Seria engraçado se não fosse triste! Seria triste se não fosse caricato...














"5x favela: Agora por nós mesmos" veio comprovar as espectativas mais pessimistas trazendo uma mistura novelesca de humor, problemática social e julgamentos de valor. Tudo mostrado de forma tosca, rasa... Pra exemplificar digo que me senti vendo um episódio da série da globo Cidade dos homens, com pitadas de Cidade de Deus e Tropa de Elite. Não é um filme ruim, é um filme muito ruim, apesar de elucidador. Já que nele se revelam nossas velhas feridas aparentimente incicatrizáveis. Mais uma vez a favela preferiu caricaturar suas mazelas ao invés de discuti-las do ponto de vista político. E o mais ridículo é querer contrapor essa releitura a bela obra de Leon Hirzman em 1962. O pobre coitado jornalista da folha Plinio Fraga, integra o time dos embasbacados com algo que supostamente não se sabe. Disse assim em sua matéria em 25/08 na ilustrada: "Contraposta a 5 x Favela de 1962, obra do catequizador Centro Popular de Cultura, a versão 2010 pode ser enquadrada como revisão crítica do ideário esquerdista de usar a arte para conscientizar as massas. O papo agora é colocar as massas para conscientizar as artes". Esse comentário mereceria um texto à parte, mas vou apenas ressaltar alguns pontos. Primeiro uma pergunta: -O que será essa tal massa defendida por Plínio? Seria a parcela da população que condicionada a horas exaustivas de trabalho se anestesia em frente à Tv? Ou a enorme parcela da população entre ricos e pobres detentores de um péssimo nível de informação e por isso reféns da indústria cultural? Considerando que é essa massa que Plinio esteja falando queria fazer outra pergunta: -Como essa massa politizará a arte querido jornalista? Outra coisa ainda é, considero errôneo também esse ideário esquerdista de conscientizar a massa. até por que dizer que conscientizaremos o outro dá a idéia de que o outro é destituíto de consciência. Mas acredito que temos uma população bem ignorante, adjetivo que vem de ignorar, ou seja aquele que ignora que sabe, categoria no qual me enquadro também em alguns aspectos, mas o fato é que precisamos nos educar. Nos dedicarmos a aprender no processo de troca e na auto crítica. É esse exercício que tentarei fazer aqui.

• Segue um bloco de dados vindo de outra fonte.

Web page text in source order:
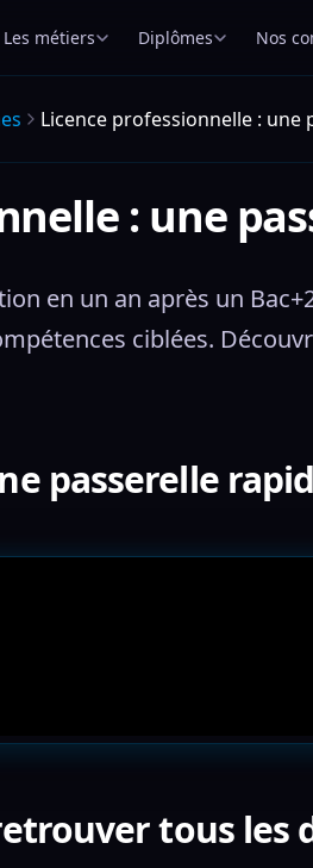
Les métiers Diplômes Nos
Licence professionnelle : une
: une
en un an après un
ciblées.
passerelle
tous les
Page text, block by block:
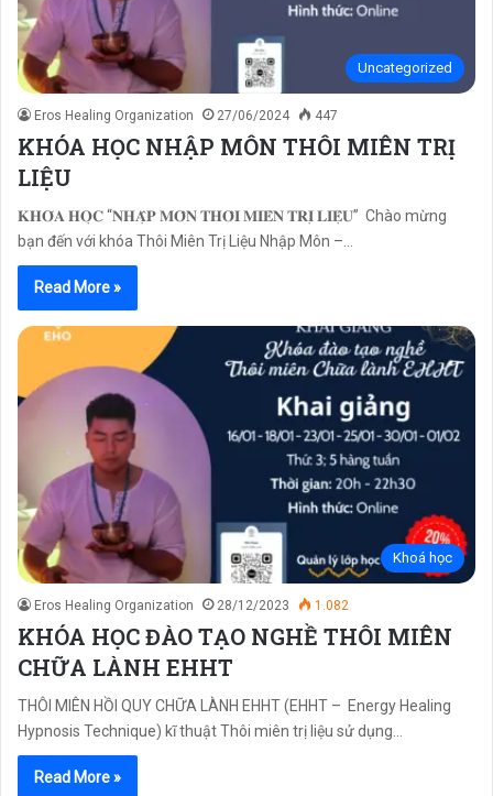
Uncategorized
Eros Healing Organization 27/06/2024 447
KHÓA HỌC NHẬP MÔN THÔI MIÊN TRỊ
LIỆU
𝐊𝐇𝐎́𝐀 𝐇𝐎̣𝐂 “𝐍𝐇𝐀̣̂𝐏 𝐌𝐎̂𝐍 𝐓𝐇𝐎̂𝐈 𝐌𝐈𝐄̂𝐍 𝐓𝐑𝐈̣ 𝐋𝐈𝐄̣̂𝐔” Chào mừng
bạn đến với khóa Thôi Miên Trị Liệu Nhập Môn –…
Read More »
Khoá học
Eros Healing Organization 28/12/2023 1.082
KHÓA HỌC ĐÀO TẠO NGHỀ THÔI MIÊN
CHỮA LÀNH EHHT
THÔI MIÊN HỒI QUY CHỮA LÀNH EHHT (EHHT – Energy Healing
Hypnosis Technique) kĩ thuật Thôi miên trị liệu sử dụng…
Read More »
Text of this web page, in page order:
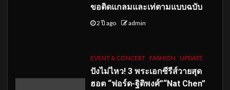
ขอติดแกลมและเท่ตามแบบฉบับ
2 ปี ago admin
EVENT & CONCERT FASHION UPDATE
ปังไม่ไหว! 3 พระเอกซีรีส์วายสุด
ฮอต “ฟอร์ด-ฐิติพงศ์”“Nat Chen”
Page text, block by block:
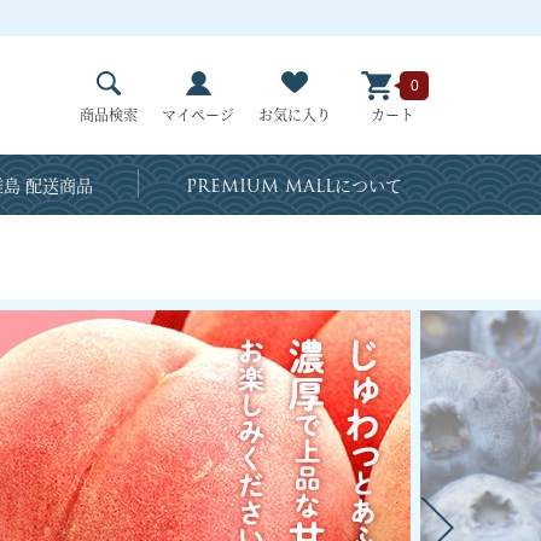
商品検索 マイページ お気に入り カート
0
配送商品 PREMIUM MALLについて
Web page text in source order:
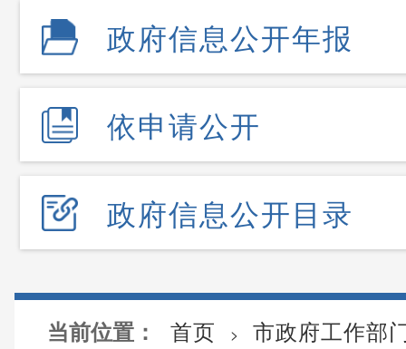
政府信息公开年报
依申请公开
政府信息公开目录
当前位置： 首页 >
市政府工作部
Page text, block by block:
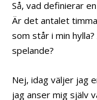
Så, vad definierar
Är det antalet
som står i min
spelande?
Nej, idag väljer jag
jag anser mig själv
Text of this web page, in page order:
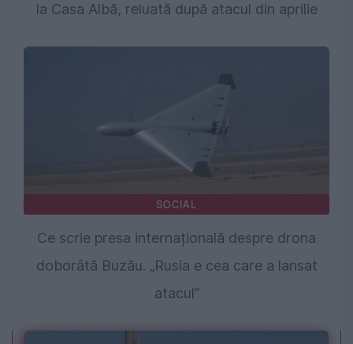
la Casa Albă, reluată după atacul din aprilie
SOCIAL
Ce scrie presa internațională despre drona
doborâtă Buzău. „Rusia e cea care a lansat
atacul”
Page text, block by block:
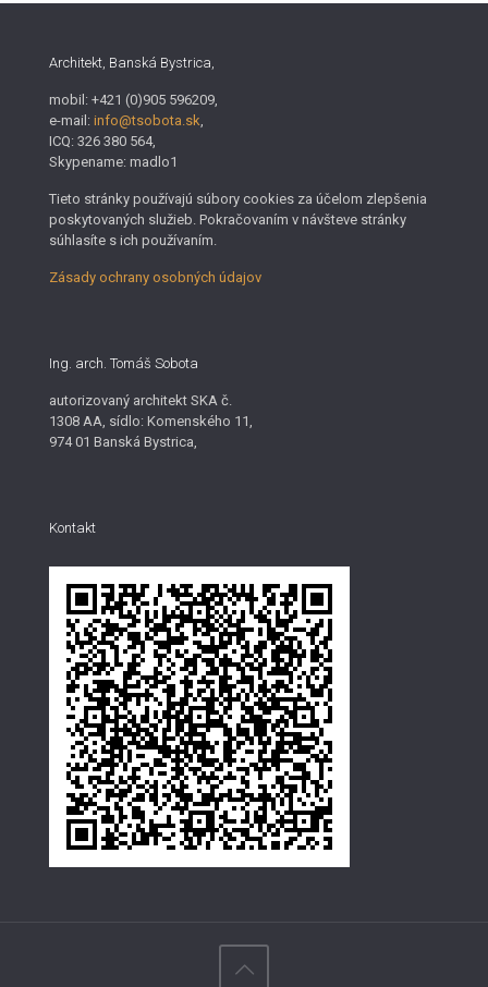
Architekt, Banská Bystrica,
mobil: +421 (0)905 596209,
e-mail: info@tsobota.sk,
ICQ: 326 380 564,
Skypename: madlo1
Tieto stránky používajú súbory cookies za účelom zlepšenia
poskytovaných služieb. Pokračovaním v návšteve stránky
súhlasíte s ich používaním.
Zásady ochrany osobných údajov
Ing. arch. Tomáš Sobota
autorizovaný architekt SKA č.
1308 AA, sídlo: Komenského 11,
974 01 Banská Bystrica,
Kontakt
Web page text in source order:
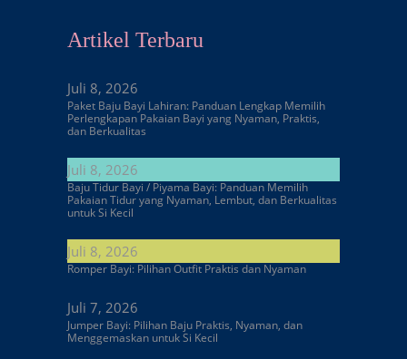
Artikel Terbaru
Juli 8, 2026
Paket Baju Bayi Lahiran: Panduan Lengkap Memilih
Perlengkapan Pakaian Bayi yang Nyaman, Praktis,
dan Berkualitas
Juli 8, 2026
Baju Tidur Bayi / Piyama Bayi: Panduan Memilih
Pakaian Tidur yang Nyaman, Lembut, dan Berkualitas
untuk Si Kecil
Juli 8, 2026
Romper Bayi: Pilihan Outfit Praktis dan Nyaman
Juli 7, 2026
Jumper Bayi: Pilihan Baju Praktis, Nyaman, dan
Menggemaskan untuk Si Kecil
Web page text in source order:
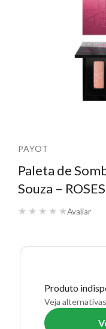
PAYOT
Paleta de
Souza –
★ ★ ★ ★ ★Avaliar
Produto
Veja
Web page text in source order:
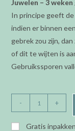
Juwelen – 3
In principe geeft
indien er binnen
gebrek zou zijn,
of dit te wijten is
Gebruikssporen
Kids/Teens
-
- +
Gratis
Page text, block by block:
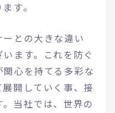
す。
との大きな違い
ます。これを防ぐ
心を持てる多彩な
開していく事、接
当社では、世界の
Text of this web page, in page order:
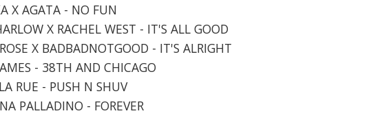
X AGATA - NO FUN
X RACHEL WEST - IT'S ALL GOOD
X BADBADNOTGOOD - IT'S ALRIGHT
- 38TH AND CHICAGO
RUE - PUSH N SHUV
PALLADINO - FOREVER
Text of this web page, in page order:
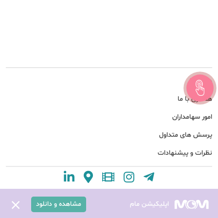
درباره ما
همکاری با ما
امور سهامداران
پرسش های متداول
نظرات و پیشنهادات
اپلیکیشن مام مشاهده و دانلود
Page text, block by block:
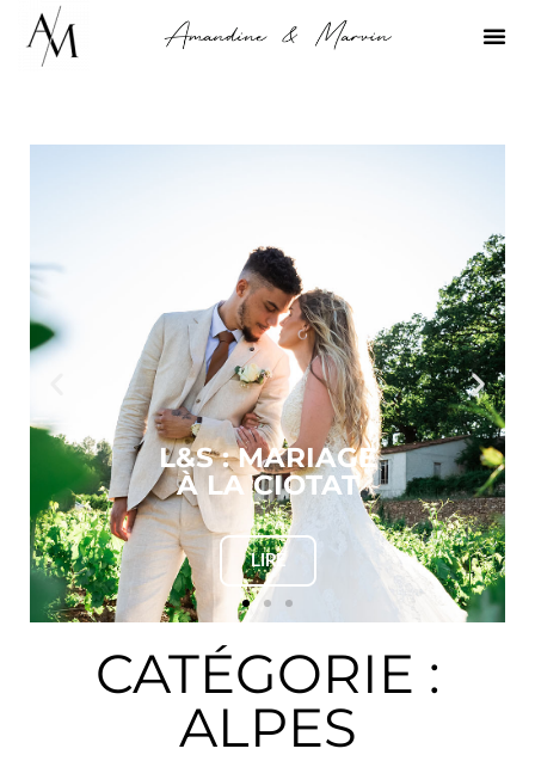
L&S : MARIAGE
À LA CIOTAT
LIRE
CATÉGORIE :
ALPES
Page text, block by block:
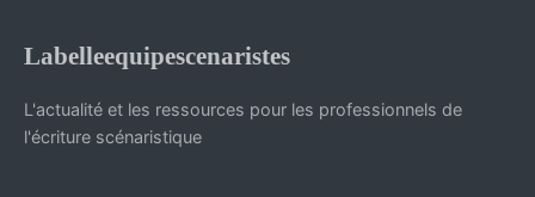
Labelleequipescenaristes
L'actualité et les ressources pour les professionnels de
l'écriture scénaristique
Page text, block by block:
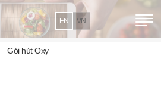
EN VN
Gói hút Oxy
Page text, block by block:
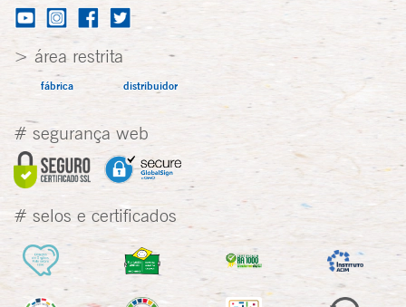
> área restrita
fábrica distribuidor
# segurança web
# selos e certificados
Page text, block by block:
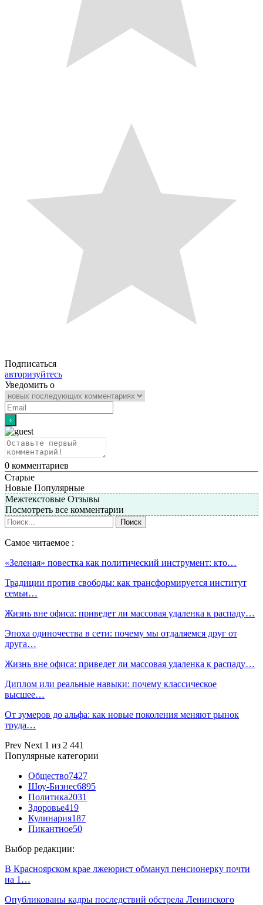
Подписаться
авторизуйтесь
Уведомить о
0 комментариев
Старые
Новые Популярные
Межтекстовые Отзывы
Посмотреть все комментарии
Самое читаемое :
«Зеленая» повестка как политический инструмент: кто…
Традиции против свободы: как трансформируется институт
семьи…
Жизнь вне офиса: приведет ли массовая удаленка к распаду…
Эпоха одиночества в сети: почему мы отдаляемся друг от
друга…
Жизнь вне офиса: приведет ли массовая удаленка к распаду…
Диплом или реальные навыки: почему классическое
высшее…
От зумеров до альфа: как новые поколения меняют рынок
труда…
Prev Next 1 из 2 441
Популярные категории
Общество7427
Шоу-Бизнес6895
Политика2031
Здоровье419
Кулинария187
Пикантное50
Выбор редакции:
В Красноярском крае лжеюрист обманул пенсионерку почти
на 1…
Опубликованы кадры последствий обстрела Ленинского

Enfim, vamos falar do filme. À começar pelo sub-título ..."agora por nós mesmos", que piada sem graça não?. Acho que ficaria melhor assim: "agora tutelados pela indústria audiovisual brasileira". Sim, tutelados. Já que todos episódios expões um ator globalzinho que veio de alguma comunidade aproveitando a onda do Cidade de Deus, De Passagem entre outros... Me parece que era expectativa demais de minha parte esperar que tivéssemos só atores desconhecidos que integram a enorme gama de bons artistas oriundos de favelas. Pois é, mas se não tiver o carimbo de grandes produtores como Cacá Diegues, somado aos rostos já conhecidos na televisão, não teriamos como assisti-lo em grandes salas do circuito comercial. Afinal gente comum não tem graça nenhuma não é mesmo?! E não dá grana para os barões do mercado cinematográfico. Me perdoem os camaradas ai das quebradas do Rio que fizeram parte desse projeto, mas eu entendo "por nós mesmos" uma outra coisa. Tipo reformular os modelos de produção, repensar os de distribuição e mais ainda com quem se faz parceria, quem assina sua obra, quem fica com a grana alta ganha dos rendimentos do filme.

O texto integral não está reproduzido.